The Importance of Subprograms and Macros in CNC Programming

The M98 command calls up a subprogram followed by a number to tell the machine how many times to repeat the subprogram. A M-code, M99, ends the subprogram. M98 P53000 is a subprogram where P indicates the program number O3000, and 5 is the number of times the subprogram will repeat. Another version of a subprogram, as seen on FANUC controllers, follows the form of M98 P3000 L5. As with the previous example, M98 indicates a subprogram. P3000 is the subprogram O3000 while L5 is how many times it will repeat. Subprograms are used for a variety of operations such as indexing the Z-axis between repeating cuts. In both scenarios, M99 returns the controller to the main program or previous subroutine if they are nested. Another common subprogram resets modal statuses before or after a tool change, which is a safety measure.

A M97 subprogram references a line number in a program. The line number must be a machine program line number. The M97 code does not require separate programming and tells the selected line to repeat. As with M98 subprograms, a M97 code ends with M99.

Every CNC machine comes with a set of preprogrammed functions for the convenience of the users. These built in programs are also considered to be subprograms and are called up in G-code. The instructions for a machine describes the pre-existing codes and their function.

Macro programming offers a way to shorten codes and allow repetitive tasks easily and quickly. Feeds, applications for varied materials, and speeds can be adjusted using macro programming. Macro programming can change coordinate data and parameter settings to adjust G-Codes.

Macro programming makes it possible for the same program to machine several part sizes as they appear in a drawing. The variations are assigned addresses located in the program. G00 X#123 tells the machine to move to the location stored in variable address 123. Macros must be used carefully since changes can cause unexpected motions, crashes, and machine malfunctions.. Commanding a machine to perform a function too quickly may damage the part or machine. It is customary for CNC programmers to build checks to avoid such disasters.

Summary

G-codes and the other letter codes have become a common part of modern manufacturing. Engineers, operators, and other users need to understand the relationship between these essential codes and the actions of a CNC machine. A complete understanding of their importance can prove to be beneficial.

What is CNC Machining?

CNC machining is an electromechanical process that manipulates tools around three to five axes, with high precision and accuracy, cutting away excess material to produce parts and components. The initial designs to be machined by CNC machining are created in CAD, which is then translated into CNC codes to provide programmed instructions to the tools in a CNC machine.

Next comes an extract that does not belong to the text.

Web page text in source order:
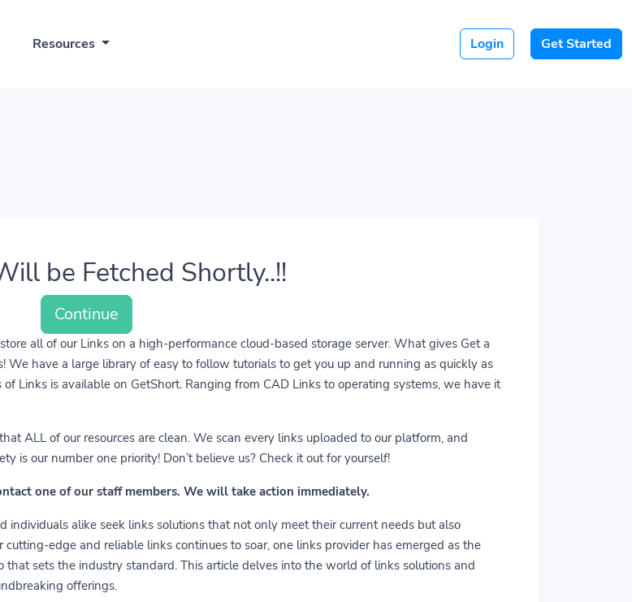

CNC machining produces cutting edge quality on turned components using a wide variety of applications that require vertical and horizontal machining.

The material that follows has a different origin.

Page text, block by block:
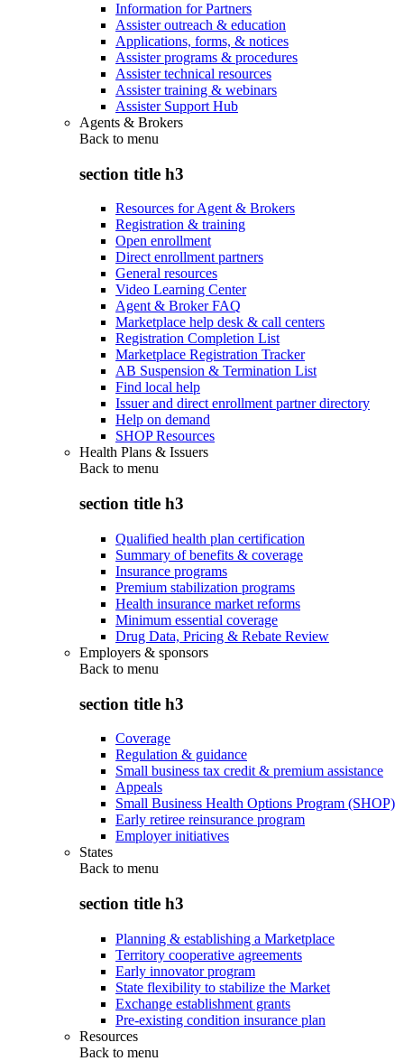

The multitasking ability of CNC machines allows for the completion of a component or part in a single operation, with ease and efficiency. The types of applications performed by CNC machines include bushings, collars, fasteners, fittings, inserts, machined components, machined washers, pins, nuts, spacers, spindles, standoffs, drive shafts, and splined shafts to name a few.

The CNC Machining Process

CNC or Computer Numerical Control machining is a logical and rational process that is planned and designed for the efficient production of parts. The computer controlled machines perform a variety of tasks that have been programmed into the equipment, which begins with creating a two or three dimensional rendering on a computer.

Once the design file is loaded and coded, the machine performs each operation according to the design parameters.

The CNC Machining Process

The difference between CNC machining and other manufacturing processes is that it is a subtractive process that removes layers of material to achieve a particular shape.

Computer Programming

The key to the success of CNC manufacturing is the initial programming. The software must be coded with the proper instructions keeping the machine within its limitations. The processes for CNC equipment are derived from the person who creates its instructions. Care is taken in the development of the programmed instructions to avoid errors and loss of production time.

Computer Aided Design (CAD) and Computer Aided Manufacturing (CAM)

CAD-CAM is a descriptive term for the software used for designing and machining parts and components using a CNC machine. CAD is software used to design, draw, create, and shape parts through the use of geometric shapes and constructs. CAM, on the other hand, takes the information from CAD and translates it into machine language, which is referred to as G-Code.

Before the CAD designed model can be changed into machine language, the CAM software determines the cutting paths for the tools for the removal of the excess material from the workpiece. CAD and CAM work together to provide the CNC machine with the proper and accurate instructions to perform the necessary cutting operations.

CNC Machine Setup

Before the CAD-CAM program can be downloaded into the machine, it has to be set up with the proper cutting tools. There are two methods for completing tool changing. The first method is by pulling tools from the tool cart and placing them in the machine.

The second method is an ATC or automatic tool changer, which has tools stored on a drum or chain. When programmed with the required tools, the ATC removes the old tool and inserts the new one. The purpose of an ATC is to save time and increase efficiency.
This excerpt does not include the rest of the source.